Zo'n club als de VPT ('Podium technologie') heeft toch dik 25 jaar naar een navel zitten staren zo groot als een toneelopening in een schouwburg, maar verder is men ook nog steeds niet willen (of kunnen?) gaan. 
En geen enkele andere vorm van organisatie van vakbroeders lijkt van de grond te kunnen komen. 
Dus enige mate van vluchten uit deze van hokjes doordrenkte sector is helemaal niet zo gek.

----------


## showband

> @ *thyzerrr* 
> _Tenslotte zijn er ook altijd beroepen geweest zoals slavenhandelaar..... tot op de dag van vandaag. Maar de studie daarvoor is wat vaag._



Dat is toch popacademie, studie "Music management?"  :Big Grin: 

Racem - home is een voorbeeld van hoe het niet moet. Met leerlingen een managementbureau beginnen. En dan gaan zwaaien met verhalen dat jouw management zich zal onderscheiden door lange termijnwerk. Hoe lang studeren die "lange termijn" contactpersonen dan? vier jaar?  :Confused:  Een beetje band bestaat tussen eerste contact en laatste hit toch echt langer.

----------


## berolios

Bonjour,

Eerlijkerwijs moet ik toegeven dat ik weinig tot niet in aanraking ben gekomen met de hier besproken opleidingen of mensen die daarvan afkomstig zijn. Ik kan me an sich wel vinden in de strekking van Rinus' post.

Kijk vooral ook eens in de volgende thread: http://www.licht-geluid.nl/forum/de-...opleiding.html

Soortgelijke discussie, het stuk dat ik hier wil schrijven staat daar al en ik ben nogal lui aangelegd ;-).
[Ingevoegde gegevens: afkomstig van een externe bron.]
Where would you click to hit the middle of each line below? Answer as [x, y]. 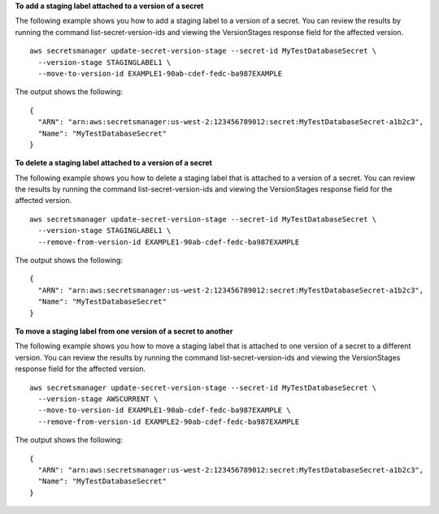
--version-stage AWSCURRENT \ [98, 399]
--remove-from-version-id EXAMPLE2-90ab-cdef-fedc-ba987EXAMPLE [169, 421]
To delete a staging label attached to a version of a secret [114, 163]
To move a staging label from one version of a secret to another [124, 331]
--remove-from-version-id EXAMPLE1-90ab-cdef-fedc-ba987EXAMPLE [169, 242]
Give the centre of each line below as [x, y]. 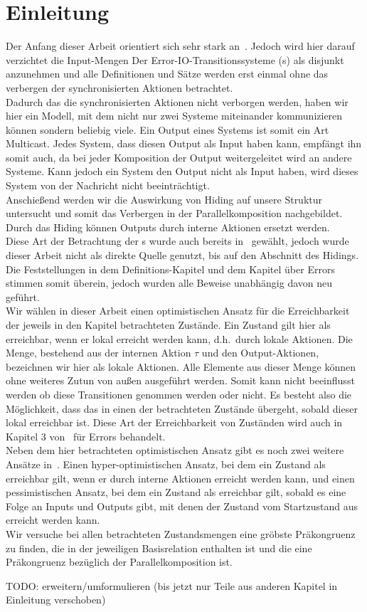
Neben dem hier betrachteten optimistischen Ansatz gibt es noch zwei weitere [175, 450]
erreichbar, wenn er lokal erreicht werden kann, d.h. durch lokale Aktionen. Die [179, 338]
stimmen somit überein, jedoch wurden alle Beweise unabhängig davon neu [169, 283]
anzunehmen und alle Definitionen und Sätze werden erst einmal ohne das [167, 74]
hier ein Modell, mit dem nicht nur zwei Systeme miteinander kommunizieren [174, 116]
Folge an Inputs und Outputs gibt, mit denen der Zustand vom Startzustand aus [182, 506]
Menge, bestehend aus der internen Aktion [99, 353]
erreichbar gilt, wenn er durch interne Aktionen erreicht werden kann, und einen [180, 478]
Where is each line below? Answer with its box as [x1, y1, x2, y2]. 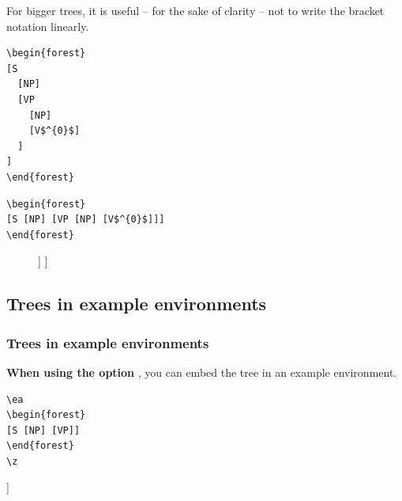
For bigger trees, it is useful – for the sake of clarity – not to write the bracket [6, 2, 385, 18]
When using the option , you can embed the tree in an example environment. [6, 363, 397, 380]
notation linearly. [6, 17, 89, 34]
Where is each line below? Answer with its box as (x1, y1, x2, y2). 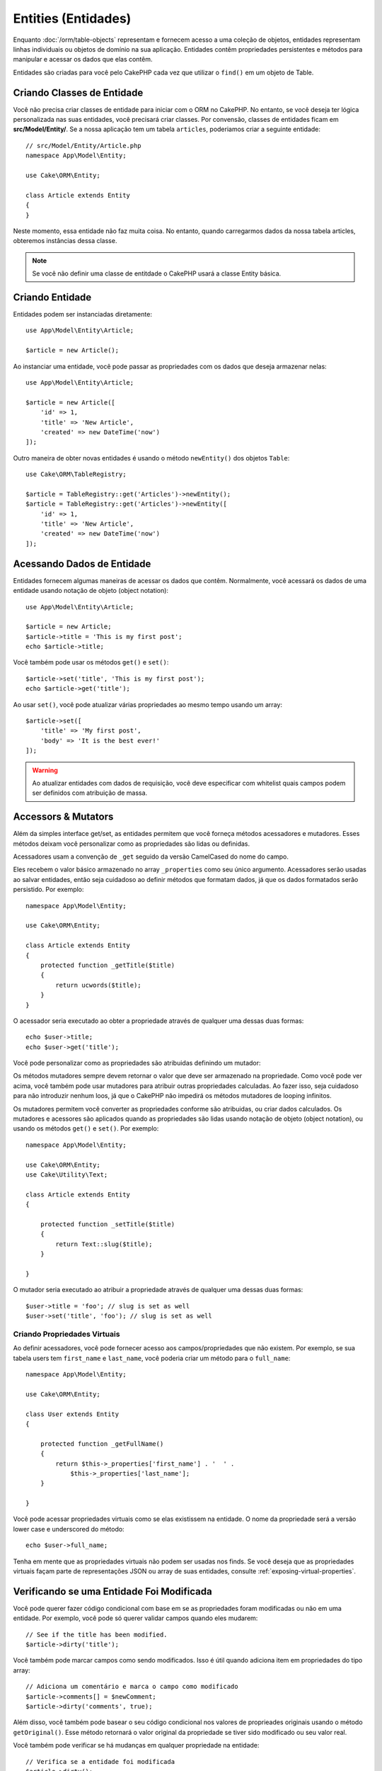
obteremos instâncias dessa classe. (13, 237, 117, 245)
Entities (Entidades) (13, 11, 132, 26)
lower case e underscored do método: (13, 1524, 125, 1533)
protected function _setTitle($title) (40, 1220, 175, 1228)
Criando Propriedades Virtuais (13, 1329, 120, 1339)
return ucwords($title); (55, 981, 141, 989)
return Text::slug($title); (55, 1240, 153, 1248)
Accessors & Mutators (13, 811, 114, 823)
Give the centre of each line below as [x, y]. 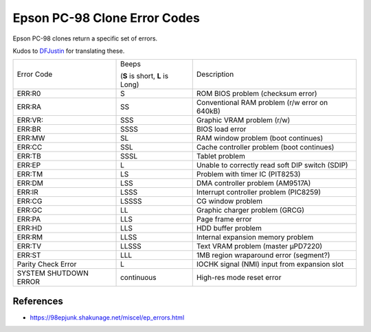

Ikzelf heb trouwens HTS Elektro gedaan en zal over een paar maanden TU Bedrijfskunde afronden.

----------


## HR Soundproductions

> _En dan heb ik het nog niet eens over "het alleroudste beroep", hoewel daarover nog wel een emancipatie-boompje over is op te zetten. Tenslotte zijn er ook altijd beroepen geweest zoals slavenhandelaar..... tot op de dag van vandaag. Maar de studie daarvoor is wat vaag._



Tsja, Wat is dan dat oudste beroep dan wel??? Ik zal het jullie maar verklappen, dat is ELECTRICIEN !!!! Tenslotte schiep *** op de eerste dag het licht ( scheiden van licht en donker).... maar wie moest er dan zijn om dat licht aan te sluiten. JUIST..... :Stick Out Tongue:  :Wink:  :EEK!:

----------


## ljmartijnw

Nou ik heb ook zo'n bewuste opleiding genoten en het enige wat ik daar in kennis mee opgeschoten ben is via mijn stage's. Voor de rest: aanwezig zijn, af en toe een beetje lachen in de klas, na schooltijd met de klasgenoten de stad in en de goeie jongens uit de groep kom je nu nog tegen in het werkveld. 
En voor de rest kloot meer dan de helft maar wat aan en vinden het vak alleen maar mooi, maar komen er dan achter hoe hard je soms moet werken en wat voor uren je moet maken.
Ik ben blij dat ik er nu vanaf ben en nu lekker aan het genieten ben van me papiertje, tsja... waar heb ik dat diploma ook alweer gelaten...?? Ik had het ergens neergelegd ik weet het zeker...

----------


## Stage-Q

hehe, diploma?...tja k heb het wel ergens liggen...maar waar?

heb nog geen 1 werkgever mee gemaakt die om m'n diploma heeft gevraagd. 


Beste leer-adressen zijn toch altijd je stage's die je als student krijgt.
En dan is het aan jezelf hoeveel interesse je erin stopt.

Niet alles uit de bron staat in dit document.